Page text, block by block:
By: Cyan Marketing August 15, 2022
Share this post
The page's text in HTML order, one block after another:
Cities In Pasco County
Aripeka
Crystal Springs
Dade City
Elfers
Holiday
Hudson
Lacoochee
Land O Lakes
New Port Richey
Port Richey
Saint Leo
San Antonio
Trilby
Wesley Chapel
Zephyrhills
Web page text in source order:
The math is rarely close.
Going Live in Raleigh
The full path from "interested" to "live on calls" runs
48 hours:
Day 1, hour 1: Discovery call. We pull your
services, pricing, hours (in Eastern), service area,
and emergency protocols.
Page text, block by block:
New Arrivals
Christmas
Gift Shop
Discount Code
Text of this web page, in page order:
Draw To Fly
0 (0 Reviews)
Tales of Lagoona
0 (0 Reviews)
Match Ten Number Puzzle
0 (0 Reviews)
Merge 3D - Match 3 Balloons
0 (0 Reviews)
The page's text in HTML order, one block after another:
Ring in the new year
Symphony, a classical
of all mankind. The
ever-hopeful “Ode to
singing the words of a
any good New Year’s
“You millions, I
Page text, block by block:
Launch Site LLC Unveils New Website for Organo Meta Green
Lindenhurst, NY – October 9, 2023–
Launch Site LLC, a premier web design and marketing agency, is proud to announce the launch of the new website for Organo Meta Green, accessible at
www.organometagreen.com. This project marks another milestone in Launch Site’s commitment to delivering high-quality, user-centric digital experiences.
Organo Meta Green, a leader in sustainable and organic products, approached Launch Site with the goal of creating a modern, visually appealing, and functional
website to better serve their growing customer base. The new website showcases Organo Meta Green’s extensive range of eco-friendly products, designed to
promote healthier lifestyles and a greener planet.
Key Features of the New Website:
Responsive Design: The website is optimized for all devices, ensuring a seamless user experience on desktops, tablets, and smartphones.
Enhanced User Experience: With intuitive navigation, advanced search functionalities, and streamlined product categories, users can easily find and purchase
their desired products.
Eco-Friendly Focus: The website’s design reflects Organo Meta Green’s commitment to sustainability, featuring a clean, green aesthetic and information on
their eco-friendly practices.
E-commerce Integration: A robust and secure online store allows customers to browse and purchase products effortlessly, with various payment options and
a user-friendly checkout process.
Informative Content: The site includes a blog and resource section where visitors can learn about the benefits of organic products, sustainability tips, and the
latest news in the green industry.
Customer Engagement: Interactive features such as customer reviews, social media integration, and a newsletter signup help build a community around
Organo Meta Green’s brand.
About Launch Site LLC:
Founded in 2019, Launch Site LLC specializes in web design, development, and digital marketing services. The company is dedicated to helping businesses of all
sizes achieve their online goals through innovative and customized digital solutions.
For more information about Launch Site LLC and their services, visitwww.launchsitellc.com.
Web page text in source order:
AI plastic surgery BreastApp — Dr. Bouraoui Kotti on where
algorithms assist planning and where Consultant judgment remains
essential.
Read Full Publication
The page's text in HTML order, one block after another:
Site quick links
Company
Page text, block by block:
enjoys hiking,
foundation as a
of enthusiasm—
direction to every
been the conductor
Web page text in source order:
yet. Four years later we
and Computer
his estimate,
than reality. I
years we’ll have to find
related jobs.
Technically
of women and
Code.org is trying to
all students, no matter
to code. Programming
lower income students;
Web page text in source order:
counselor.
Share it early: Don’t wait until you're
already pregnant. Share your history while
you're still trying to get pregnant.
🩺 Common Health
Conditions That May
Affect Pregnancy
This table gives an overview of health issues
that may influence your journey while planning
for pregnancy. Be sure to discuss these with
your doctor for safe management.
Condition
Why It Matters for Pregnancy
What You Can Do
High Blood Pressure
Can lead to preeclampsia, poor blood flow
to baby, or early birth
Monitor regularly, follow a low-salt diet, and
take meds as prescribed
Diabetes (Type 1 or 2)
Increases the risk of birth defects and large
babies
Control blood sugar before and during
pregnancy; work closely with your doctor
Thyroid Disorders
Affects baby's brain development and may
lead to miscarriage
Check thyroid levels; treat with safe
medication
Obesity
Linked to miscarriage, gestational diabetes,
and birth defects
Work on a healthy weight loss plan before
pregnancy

# # #

-- Exercise brief --
Every line from above should appear again in the answer, exactly as written.

-- Exercise output --
Page text, block by block:
By: Cyan Marketing August 15, 2022
Share this post
The page's text in HTML order, one block after another:
Cities In Pasco County
Aripeka
Crystal Springs
Dade City
Elfers
Holiday
Hudson
Lacoochee
Land O Lakes
New Port Richey
Port Richey
Saint Leo
San Antonio
Trilby
Wesley Chapel
Zephyrhills
Web page text in source order:
The math is rarely close.
Going Live in Raleigh
The full path from "interested" to "live on calls" runs
48 hours:
Day 1, hour 1: Discovery call. We pull your
services, pricing, hours (in Eastern), service area,
and emergency protocols.
Page text, block by block:
New Arrivals
Christmas
Gift Shop
Discount Code
Text of this web page, in page order:
Draw To Fly
0 (0 Reviews)
Tales of Lagoona
0 (0 Reviews)
Match Ten Number Puzzle
0 (0 Reviews)
Merge 3D - Match 3 Balloons
0 (0 Reviews)
The page's text in HTML order, one block after another:
Ring in the new year
Symphony, a classical
of all mankind. The
ever-hopeful “Ode to
singing the words of a
any good New Year’s
“You millions, I
Page text, block by block:
Launch Site LLC Unveils New Website for Organo Meta Green
Lindenhurst, NY – October 9, 2023–
Launch Site LLC, a premier web design and marketing agency, is proud to announce the launch of the new website for Organo Meta Green, accessible at
www.organometagreen.com. This project marks another milestone in Launch Site’s commitment to delivering high-quality, user-centric digital experiences.
Organo Meta Green, a leader in sustainable and organic products, approached Launch Site with the goal of creating a modern, visually appealing, and functional
website to better serve their growing customer base. The new website showcases Organo Meta Green’s extensive range of eco-friendly products, designed to
promote healthier lifestyles and a greener planet.
Key Features of the New Website:
Responsive Design: The website is optimized for all devices, ensuring a seamless user experience on desktops, tablets, and smartphones.
Enhanced User Experience: With intuitive navigation, advanced search functionalities, and streamlined product categories, users can easily find and purchase
their desired products.
Eco-Friendly Focus: The website’s design reflects Organo Meta Green’s commitment to sustainability, featuring a clean, green aesthetic and information on
their eco-friendly practices.
E-commerce Integration: A robust and secure online store allows customers to browse and purchase products effortlessly, with various payment options and
a user-friendly checkout process.
Informative Content: The site includes a blog and resource section where visitors can learn about the benefits of organic products, sustainability tips, and the
latest news in the green industry.
Customer Engagement: Interactive features such as customer reviews, social media integration, and a newsletter signup help build a community around
Organo Meta Green’s brand.
About Launch Site LLC:
Founded in 2019, Launch Site LLC specializes in web design, development, and digital marketing services. The company is dedicated to helping businesses of all
sizes achieve their online goals through innovative and customized digital solutions.
For more information about Launch Site LLC and their services, visitwww.launchsitellc.com.
Web page text in source order:
AI plastic surgery BreastApp — Dr. Bouraoui Kotti on where
algorithms assist planning and where Consultant judgment remains
essential.
Read Full Publication
The page's text in HTML order, one block after another:
Site quick links
Company
Page text, block by block:
enjoys hiking,
foundation as a
of enthusiasm—
direction to every
been the conductor
Web page text in source order:
yet. Four years later we
and Computer
his estimate,
than reality. I
years we’ll have to find
related jobs.
Technically
of women and
Code.org is trying to
all students, no matter
to code. Programming
lower income students;
Web page text in source order:
counselor.
Share it early: Don’t wait until you're
already pregnant. Share your history while
you're still trying to get pregnant.
🩺 Common Health
Conditions That May
Affect Pregnancy
This table gives an overview of health issues
that may influence your journey while planning
for pregnancy. Be sure to discuss these with
your doctor for safe management.
Condition
Why It Matters for Pregnancy
What You Can Do
High Blood Pressure
Can lead to preeclampsia, poor blood flow
to baby, or early birth
Monitor regularly, follow a low-salt diet, and
take meds as prescribed
Diabetes (Type 1 or 2)
Increases the risk of birth defects and large
babies
Control blood sugar before and during
pregnancy; work closely with your doctor
Thyroid Disorders
Affects baby's brain development and may
lead to miscarriage
Check thyroid levels; treat with safe
medication
Obesity
Linked to miscarriage, gestational diabetes,
and birth defects
Work on a healthy weight loss plan before
pregnancy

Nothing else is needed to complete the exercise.